[[ Data under study, beginning ]]

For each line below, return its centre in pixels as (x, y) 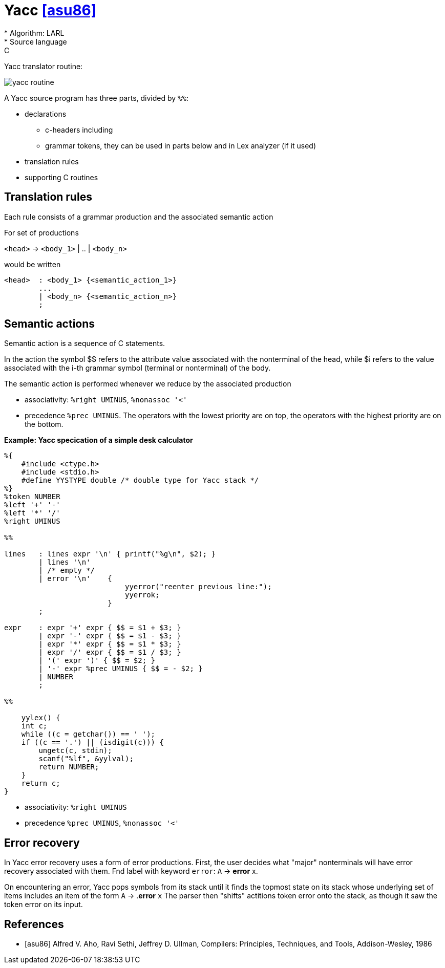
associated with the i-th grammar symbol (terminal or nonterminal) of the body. (137, 368)
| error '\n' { (75, 579)
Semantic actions (50, 324)
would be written (33, 264)
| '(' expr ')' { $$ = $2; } (97, 661)
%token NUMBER (32, 497)
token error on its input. (44, 905)
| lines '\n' (65, 562)

[[ Data under study, end ]]

▸ **Task requirements**: Word for word, restate the records above and drop the pictures.

▸ **Answer space**:
For each line below, return its centre in pixels as (x, y) 
associated with the i-th grammar symbol (terminal or nonterminal) of the body. (137, 368)
| error '\n' { (75, 579)
Semantic actions (50, 324)
would be written (33, 264)
| '(' expr ')' { $$ = $2; } (97, 661)
%token NUMBER (32, 497)
token error on its input. (44, 905)
| lines '\n' (65, 562)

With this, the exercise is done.